**Work request:** Each record below should be output verbatim, without pictures.

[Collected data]
⁂
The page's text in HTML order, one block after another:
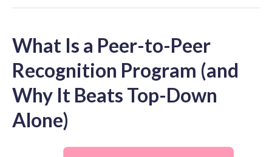
What Is a Peer-to-Peer
Recognition Program (and
Why It Beats Top-Down
Alone)
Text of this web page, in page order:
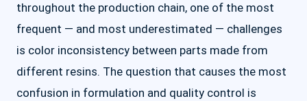
throughout the production chain, one of the most
frequent — and most underestimated — challenges
is color inconsistency between parts made from
different resins. The question that causes the most
confusion in formulation and quality control is
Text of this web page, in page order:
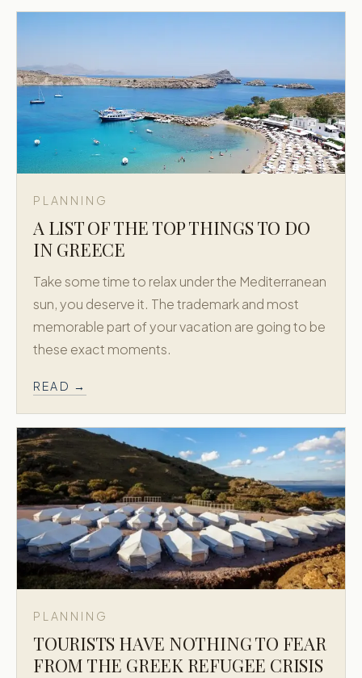
PLANNING
A LIST OF THE TOP THINGS TO DO
IN GREECE
Take some time to relax under the Mediterranean
sun, you deserve it. The trademark and most
memorable part of your vacation are going to be
these exact moments.
READ →
PLANNING
TOURISTS HAVE NOTHING TO FEAR
FROM THE GREEK REFUGEE CRISIS
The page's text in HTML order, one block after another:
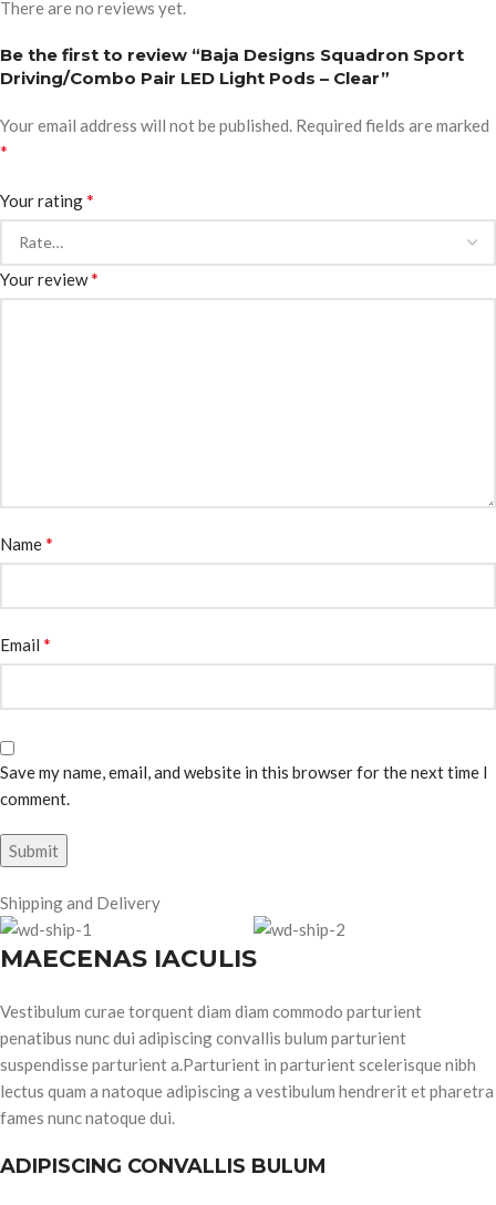
There are no reviews yet.
Be the first to review “Baja Designs Squadron Sport
Driving/Combo Pair LED Light Pods – Clear”
Your email address will not be published. Required fields are marked
*
Your rating*
Your review*
Name*
Email *
Save my name, email, and website in this browser for the next time I
comment.
Shipping and Delivery
MAECENAS IACULIS
Vestibulum curae torquent diam diam commodo parturient
penatibus nunc dui adipiscing convallis bulum parturient
suspendisse parturient a.Parturient in parturient scelerisque nibh
lectus quam a natoque adipiscing a vestibulum hendrerit et pharetra
fames nunc natoque dui.
ADIPISCING CONVALLIS BULUM
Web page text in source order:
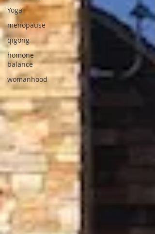
Yoga
menopause
qigong
homone
balance
womanhood
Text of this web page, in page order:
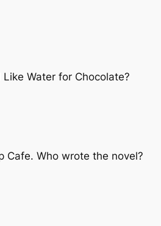
Like Water for Chocolate?
Cafe. Who wrote the novel?
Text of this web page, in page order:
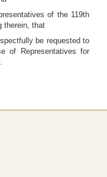
of the 119th
therein, that
be requested to
of Representatives for
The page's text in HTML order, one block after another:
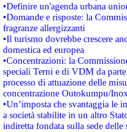
•Definire un'agenda urbana
•Domande e risposte: la
fragranze allergizzanti
•Il turismo dovrebbe crescere
domestica ed europea
•Concentrazioni: la
speciali Terni e di VDM da
processo di attuazione delle
concentrazione Outokumpu/
•Un’imposta che svantaggia le
a società stabilite in un altro
indiretta fondata sulla sede delle
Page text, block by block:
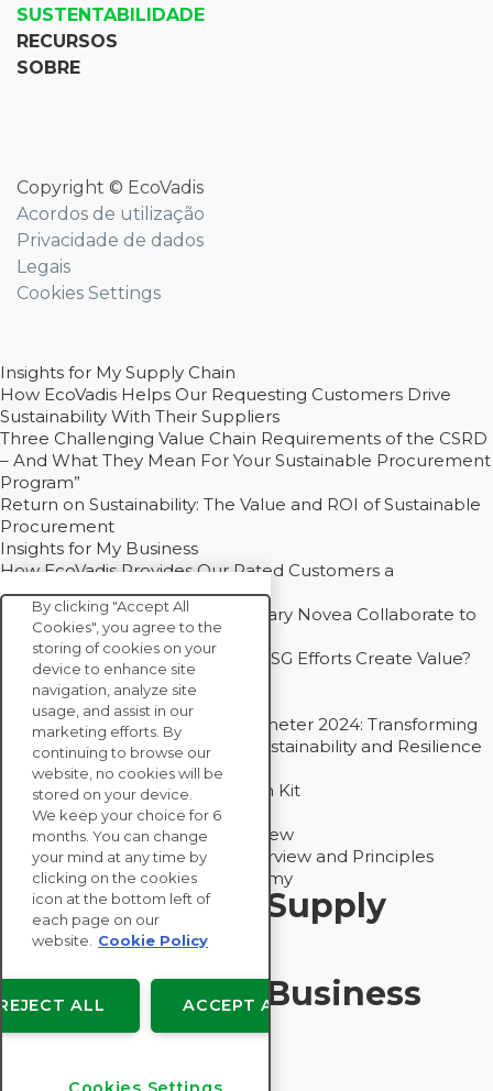
SUSTENTABILIDADE
RECURSOS
SOBRE
Copyright © EcoVadis
Acordos de utilização
Privacidade de dados
Legais
Cookies Settings
Insights for My Supply Chain
How EcoVadis Helps Our Requesting Customers Drive
Sustainability With Their Suppliers
Three Challenging Value Chain Requirements of the CSRD
– And What They Mean For Your Sustainable Procurement
Program”
Return on Sustainability: The Value and ROI of Sustainable
Procurement
Insights for My Business
How EcoVadis Provides Our Rated Customers a
Competitive Advantage
How Groupe Sterne and Subsidiary Novea Collaborate to
Drive Decarbonization
Bain - EcoVadis Joint Study: Do ESG Efforts Create Value?
Recommended
Carbon Action Report 2025
Sustainable Procurement Barometer 2024: Transforming
Procurement Into a Strategic Sustainability and Resilience
Partner
Sustainable Procurement Action Kit
Solution Explainers
EcoVadis Ratings Solution Overview
EcoVadis CSR Methodology Overview and Principles
Introducing the EcoVadis Academy
Insights for My Supply
Chain
Insights for My Business
Recommended
By clicking "Accept All
Cookies", you agree to the
storing of cookies on your
device to enhance site
navigation, analyze site
usage, and assist in our
marketing efforts. By
continuing to browse our
website, no cookies will be
stored on your device.
We keep your choice for 6
months. You can change
your mind at any time by
clicking on the cookies
icon at the bottom left of
each page on our
website.
Cookie Policy
ACCEPT ALL
ALL
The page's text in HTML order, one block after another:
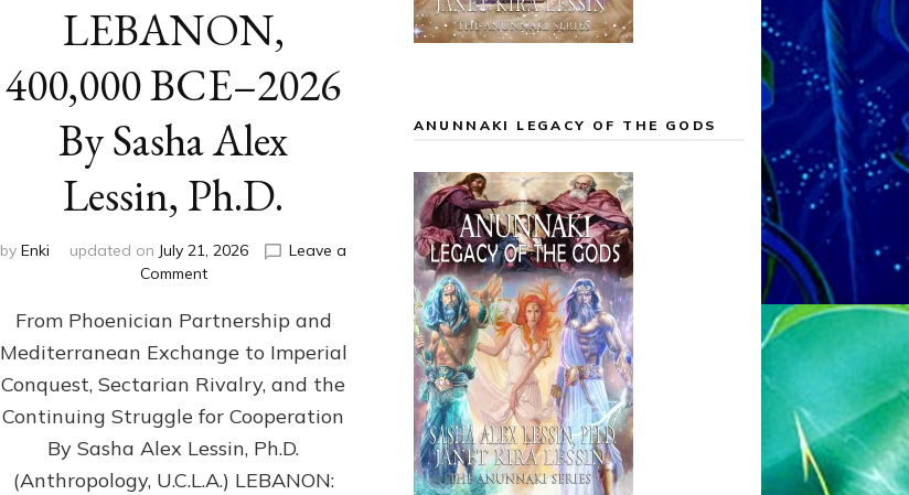
LEBANON,
400,000 BCE–2026
By Sasha Alex
Lessin, Ph.D.
by Enki updated on July 21, 2026
Leave a
Commenton
400,000
2026
By
Sasha
Lessin,
Ph.D.
From Phoenician Partnership and
Mediterranean Exchange to Imperial
Conquest, Sectarian Rivalry, and the
Continuing Struggle for Cooperation
By Sasha Alex Lessin, Ph.D.
(Anthropology, U.C.L.A.) LEBANON:
ANUNNAKI LEGACY OF THE GODS
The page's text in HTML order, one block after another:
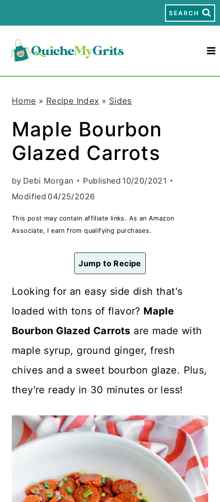
k
SEARCH
Home » Recipe Index » Sides
Maple Bourbon
Glazed Carrots
by Debi Morgan Published 10/20/2021
Modified 04/25/2026
This post may contain affiliate links. As an Amazon
Associate, I earn from qualifying purchases.
Jump to Recipe
Looking for an easy side dish that's
loaded with tons of flavor? Maple
Bourbon Glazed Carrots are made with
maple syrup, ground ginger, fresh
chives and a sweet bourbon glaze. Plus,
they're ready in 30 minutes or less!
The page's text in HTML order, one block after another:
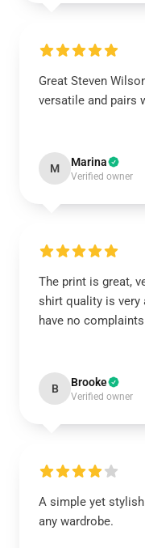
Great Steven
versatile and pairs
M Marina
Verified owner
The print is great,
shirt quality is very
have no complaints
B Brooke
Verified owner
A simple yet
any wardrobe.
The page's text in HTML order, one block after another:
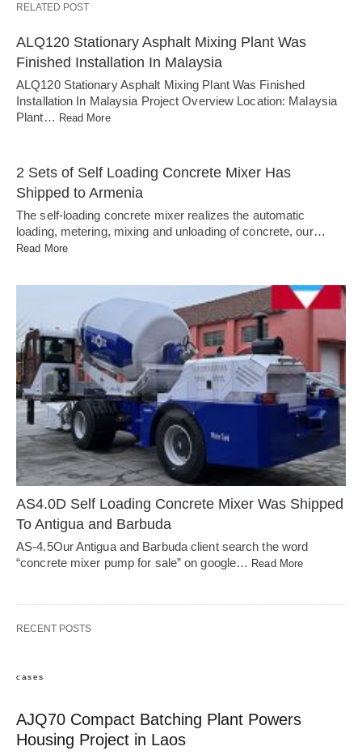
RELATED POST
ALQ120 Stationary Asphalt Mixing Plant Was
Finished Installation In Malaysia
ALQ120 Stationary Asphalt Mixing Plant Was Finished
Installation In Malaysia Project Overview Location: Malaysia
Plant… Read More
2 Sets of Self Loading Concrete Mixer Has
Shipped to Armenia
The self-loading concrete mixer realizes the automatic
loading, metering, mixing and unloading of concrete, our…
Read More
AS4.0D Self Loading Concrete Mixer Was Shipped
To Antigua and Barbuda
AS-4.5Our Antigua and Barbuda client search the word
“concrete mixer pump for sale” on google… Read More
RECENT POSTS
cases
AJQ70 Compact Batching Plant Powers
Housing Project in Laos
⁂
**Written reply:**
The page's text in HTML order, one block after another:
What Is a Peer-to-Peer
Recognition Program (and
Why It Beats Top-Down
Alone)
Text of this web page, in page order:
throughout the production chain, one of the most
frequent — and most underestimated — challenges
is color inconsistency between parts made from
different resins. The question that causes the most
confusion in formulation and quality control is
Text of this web page, in page order:
PLANNING
A LIST OF THE TOP THINGS TO DO
IN GREECE
Take some time to relax under the Mediterranean
sun, you deserve it. The trademark and most
memorable part of your vacation are going to be
these exact moments.
READ →
PLANNING
TOURISTS HAVE NOTHING TO FEAR
FROM THE GREEK REFUGEE CRISIS
The page's text in HTML order, one block after another:
There are no reviews yet.
Be the first to review “Baja Designs Squadron Sport
Driving/Combo Pair LED Light Pods – Clear”
Your email address will not be published. Required fields are marked
*
Your rating*
Your review*
Name*
Email *
Save my name, email, and website in this browser for the next time I
comment.
Shipping and Delivery
MAECENAS IACULIS
Vestibulum curae torquent diam diam commodo parturient
penatibus nunc dui adipiscing convallis bulum parturient
suspendisse parturient a.Parturient in parturient scelerisque nibh
lectus quam a natoque adipiscing a vestibulum hendrerit et pharetra
fames nunc natoque dui.
ADIPISCING CONVALLIS BULUM
Web page text in source order:
Yoga
menopause
qigong
homone
balance
womanhood
Text of this web page, in page order:
Like Water for Chocolate?
Cafe. Who wrote the novel?
Text of this web page, in page order:
of the 119th
therein, that
be requested to
of Representatives for
The page's text in HTML order, one block after another:
•Definire un'agenda urbana
•Domande e risposte: la
fragranze allergizzanti
•Il turismo dovrebbe crescere
domestica ed europea
•Concentrazioni: la
speciali Terni e di VDM da
processo di attuazione delle
concentrazione Outokumpu/
•Un’imposta che svantaggia le
a società stabilite in un altro
indiretta fondata sulla sede delle
Page text, block by block:
SUSTENTABILIDADE
RECURSOS
SOBRE
Copyright © EcoVadis
Acordos de utilização
Privacidade de dados
Legais
Cookies Settings
Insights for My Supply Chain
How EcoVadis Helps Our Requesting Customers Drive
Sustainability With Their Suppliers
Three Challenging Value Chain Requirements of the CSRD
– And What They Mean For Your Sustainable Procurement
Program”
Return on Sustainability: The Value and ROI of Sustainable
Procurement
Insights for My Business
How EcoVadis Provides Our Rated Customers a
Competitive Advantage
How Groupe Sterne and Subsidiary Novea Collaborate to
Drive Decarbonization
Bain - EcoVadis Joint Study: Do ESG Efforts Create Value?
Recommended
Carbon Action Report 2025
Sustainable Procurement Barometer 2024: Transforming
Procurement Into a Strategic Sustainability and Resilience
Partner
Sustainable Procurement Action Kit
Solution Explainers
EcoVadis Ratings Solution Overview
EcoVadis CSR Methodology Overview and Principles
Introducing the EcoVadis Academy
Insights for My Supply
Chain
Insights for My Business
Recommended
By clicking "Accept All
Cookies", you agree to the
storing of cookies on your
device to enhance site
navigation, analyze site
usage, and assist in our
marketing efforts. By
continuing to browse our
website, no cookies will be
stored on your device.
We keep your choice for 6
months. You can change
your mind at any time by
clicking on the cookies
icon at the bottom left of
each page on our
website.
Cookie Policy
ACCEPT ALL
ALL
The page's text in HTML order, one block after another:
LEBANON,
400,000 BCE–2026
By Sasha Alex
Lessin, Ph.D.
by Enki updated on July 21, 2026
Leave a
Commenton
400,000
2026
By
Sasha
Lessin,
Ph.D.
From Phoenician Partnership and
Mediterranean Exchange to Imperial
Conquest, Sectarian Rivalry, and the
Continuing Struggle for Cooperation
By Sasha Alex Lessin, Ph.D.
(Anthropology, U.C.L.A.) LEBANON:
ANUNNAKI LEGACY OF THE GODS
The page's text in HTML order, one block after another:
k
SEARCH
Home » Recipe Index » Sides
Maple Bourbon
Glazed Carrots
by Debi Morgan Published 10/20/2021
Modified 04/25/2026
This post may contain affiliate links. As an Amazon
Associate, I earn from qualifying purchases.
Jump to Recipe
Looking for an easy side dish that's
loaded with tons of flavor? Maple
Bourbon Glazed Carrots are made with
maple syrup, ground ginger, fresh
chives and a sweet bourbon glaze. Plus,
they're ready in 30 minutes or less!
The page's text in HTML order, one block after another:
Great Steven
versatile and pairs
M Marina
Verified owner
The print is great,
shirt quality is very
have no complaints
B Brooke
Verified owner
A simple yet
any wardrobe.
The page's text in HTML order, one block after another:
RELATED POST
ALQ120 Stationary Asphalt Mixing Plant Was
Finished Installation In Malaysia
ALQ120 Stationary Asphalt Mixing Plant Was Finished
Installation In Malaysia Project Overview Location: Malaysia
Plant… Read More
2 Sets of Self Loading Concrete Mixer Has
Shipped to Armenia
The self-loading concrete mixer realizes the automatic
loading, metering, mixing and unloading of concrete, our…
Read More
AS4.0D Self Loading Concrete Mixer Was Shipped
To Antigua and Barbuda
AS-4.5Our Antigua and Barbuda client search the word
“concrete mixer pump for sale” on google… Read More
RECENT POSTS
cases
AJQ70 Compact Batching Plant Powers
Housing Project in Laos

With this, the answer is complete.